Not many changes were made following the student interviews in Phase 2–a sign that we were converging on a viable prototype for distribution. To remedy the priming issue encountered in TA A’s interview, we shuffled the question order between the TA B and C interviews and landed on a solid layout: distributing topics well throughout and gradually ramping up our intended difficulty to prevent less-knowledgeable students from getting frustrated and giving up early on.
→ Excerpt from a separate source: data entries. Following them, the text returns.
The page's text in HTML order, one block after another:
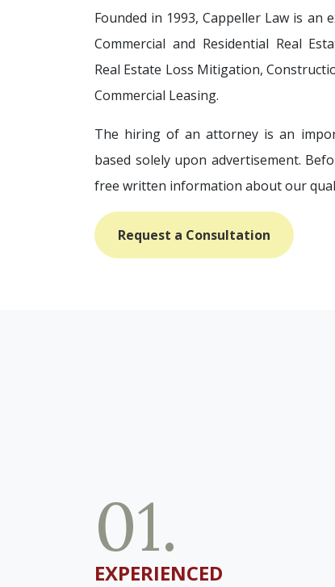
Founded in 1993, Cappeller Law is an
Commercial and Residential Real
Real Estate Loss Mitigation,
Commercial Leasing.
The hiring of an attorney is an
based solely upon advertisement.
free written information about our
Request a Consultation
01.
EXPERIENCED
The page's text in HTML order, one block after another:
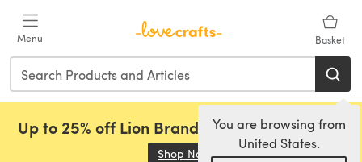
Menu Basket
You are browsing from
United States.
Up to 25% off Lion Brand, Sirdar and Rowan!
Shop Now (opens in a new tab)
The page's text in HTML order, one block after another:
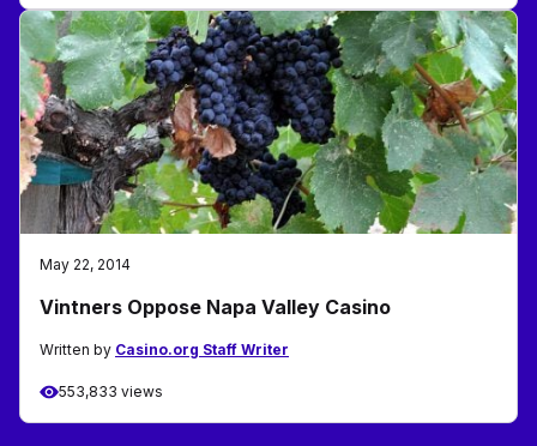
May 22, 2014
Vintners Oppose Napa Valley Casino
Written by Casino.org Staff Writer
553,833 views
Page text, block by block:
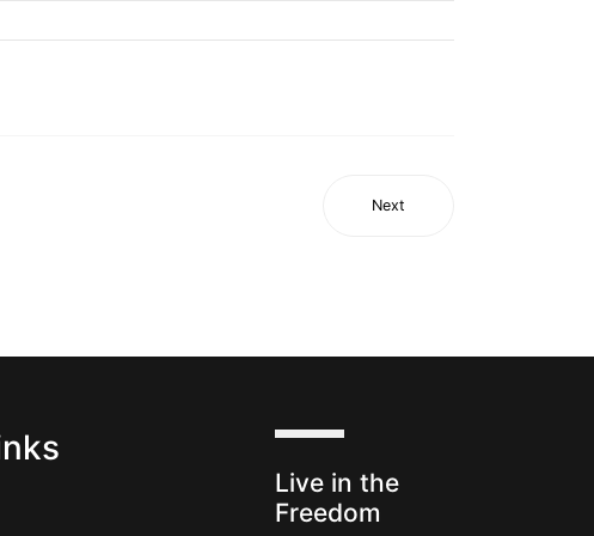
Next
Live in the
Freedom
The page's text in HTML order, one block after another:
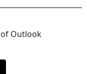
Outlook
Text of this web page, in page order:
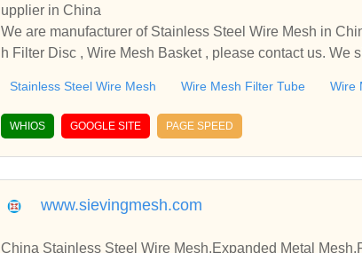
upplier in China
We are manufacturer of Stainless Steel Wire Mesh in China, if you want to buy Wire Mesh Filter Tube , Wire Mes
h Filter Disc , Wire Mesh Basket , please contact us.
Stainless Steel Wire Mesh Wire Mesh Filter Tube Wire
WHIOS GOOGLE SITE PAGE SPEED
www.sievingmesh.com
China Stainless Steel Wire Mesh,Expanded Metal
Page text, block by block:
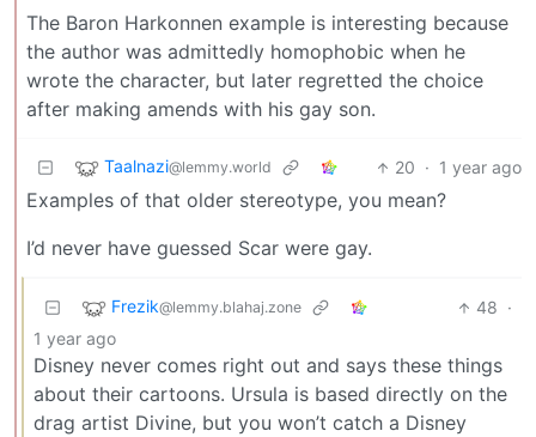
The Baron Harkonnen example is interesting because
the author was admittedly homophobic when he
wrote the character, but later regretted the choice
after making amends with his gay son.
Taalnazi@lemmy.world 20 · 1 year ago
Examples of that older stereotype, you mean?
I’d never have guessed Scar were gay.
Frezik@lemmy.blahaj.zone 48 ·
1 year ago
Disney never comes right out and says these things
about their cartoons. Ursula is based directly on the
drag artist Divine, but you won’t catch a Disney

As part of this pacing reform, we improved the flow of the assessment by reformatting Movie Budgets 2 (\(R^2\); compare trends visually) and Disease Screening (compare classification diagnostics visually) from groups of several nearly-identical items into single matrices.

Final assessment themes

The following table summarizes the learning objectives for each item in the most current version of the assessment.
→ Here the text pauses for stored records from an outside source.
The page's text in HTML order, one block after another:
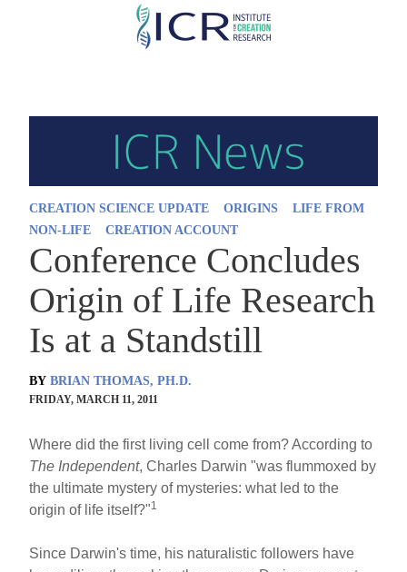
Skip
CREATION SCIENCE UPDATE ORIGINS
LIFE FROM
NON-LIFE
CREATION ACCOUNT
Conference Concludes
Origin of Life Research
Is at a Standstill
BY BRIAN THOMAS, PH.D.
FRIDAY, MARCH 11, 2011
Where did the first living cell come from? According to
The Independent, Charles Darwin "was flummoxed by
the ultimate mystery of mysteries: what led to the
origin of life itself?"1
Since Darwin's time, his naturalistic followers have
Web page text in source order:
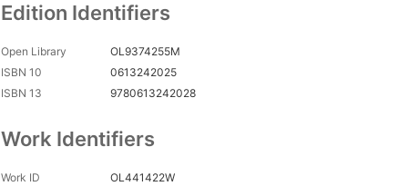
Edition Identifiers
Open Library
OL9374255M
ISBN 10
0613242025
ISBN 13
9780613242028
Work Identifiers
Work ID OL441422W
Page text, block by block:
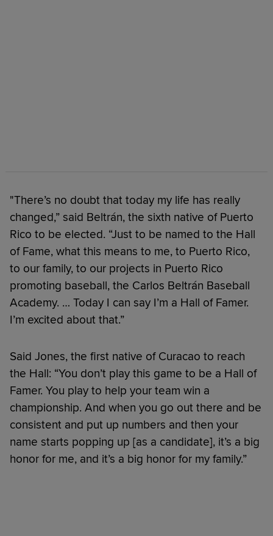
"There’s no doubt that today my life has really
changed,” said Beltrán, the sixth native of Puerto
Rico to be elected. “Just to be named to the Hall
of Fame, what this means to me, to Puerto Rico,
to our family, to our projects in Puerto Rico
promoting baseball, the Carlos Beltrán Baseball
Academy. … Today I can say I’m a Hall of Famer.
I’m excited about that.”
Said Jones, the first native of Curacao to reach
the Hall: “You don’t play this game to be a Hall of
Famer. You play to help your team win a
championship. And when you go out there and be
consistent and put up numbers and then your
name starts popping up [as a candidate], it’s a big
honor for me, and it’s a big honor for my family.”
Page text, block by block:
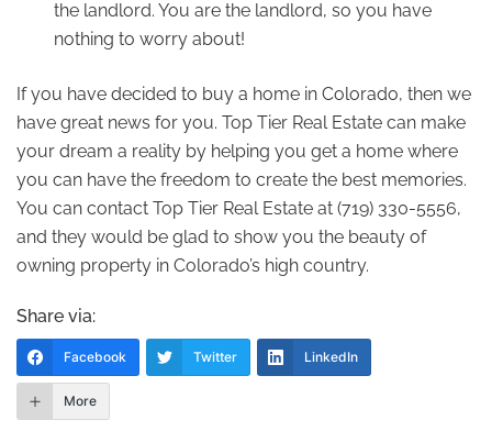
the landlord. You are the landlord, so you have
nothing to worry about!
If you have decided to buy a home in Colorado, then we
have great news for you. Top Tier Real Estate can make
your dream a reality by helping you get a home where
you can have the freedom to create the best memories.
You can contact Top Tier Real Estate at (719) 330-5556,
and they would be glad to show you the beauty of
owning property in Colorado’s high country.
Share via:
Facebook Twitter LinkedIn
More

Passage Learning Objective(s)
Storm Paths modeling; simulated data; interpret uncertainty
Movie Budgets 1 compare summary statistics visually
Movie Budgets 2 modeling; \(R^2\); compare trends visually
Application Screening ethics; modeling; proxy variable
Banana Conclusions causation; statistical communication
COVID Map interpret complex visualization; spatial data; time series data
interpret complex visualization; sophisticated scales
He Said She Said interpret basic visualization
interpret basic visualization
interpret basic visualization; sophisticated scales
Build-a-Plot data to visualization process
Disease Screening compare classification diagnostics visually
Realty Tree modeling; regression tree
modeling; regression tree; variable selection
Website Testing interpret trends visually; visualize uncertainty; modeling; time series data
interpret trends visually; visualize uncertainty; modeling; time series data; extrapolation
interpret trends visually; visualize uncertainty; modeling; time series data; extrapolation
Image Recognition ethics; modeling; representativeness of training data
Data Confidentiality ethics; data deidentification; statistical communication
Activity Journal structure data; store data
Movie Wrangling data cleaning; column-wise operations; string operations
data cleaning; column-wise operations; string operations
data cleaning; extrapolation
data wrangling; pseudocode; joins
data wrangling; pseudocode; joins
data wrangling; pseudocode; joins

Phase 3: Large-scale Student Pilot

Looking ahead, the next step after individual item tweaking and refinement will be real-world measurements of pacing and length and the feasibility for introductory data science students. Collaborating with the professors of Duke’s Introductory Data Science Course STA199, students across three sections will be invited to take the assessment as part of a typical homework assignment for the course. We will not solicit general feedback like in the previous interviews, instead asking just a single question at the end to get a rough estimate of how long it took to complete, since students will be completing it on their own time. The score students receive will not reflect their performance on the assessment, but rather will be simply awarded proportionally to how much was completed. To ensure students are actively engaging with the questions, there will be two attention checks added that must also be passed to earn credit.

In order to distribute the assessment at large and record students’ responses, the Quarto book has been converted into a Qualtrics survey. Once complete, large-scale analysis will be conducted, both to ensure that all questions are indeed appropriate for introductory level students and to explore potential instrument subscales.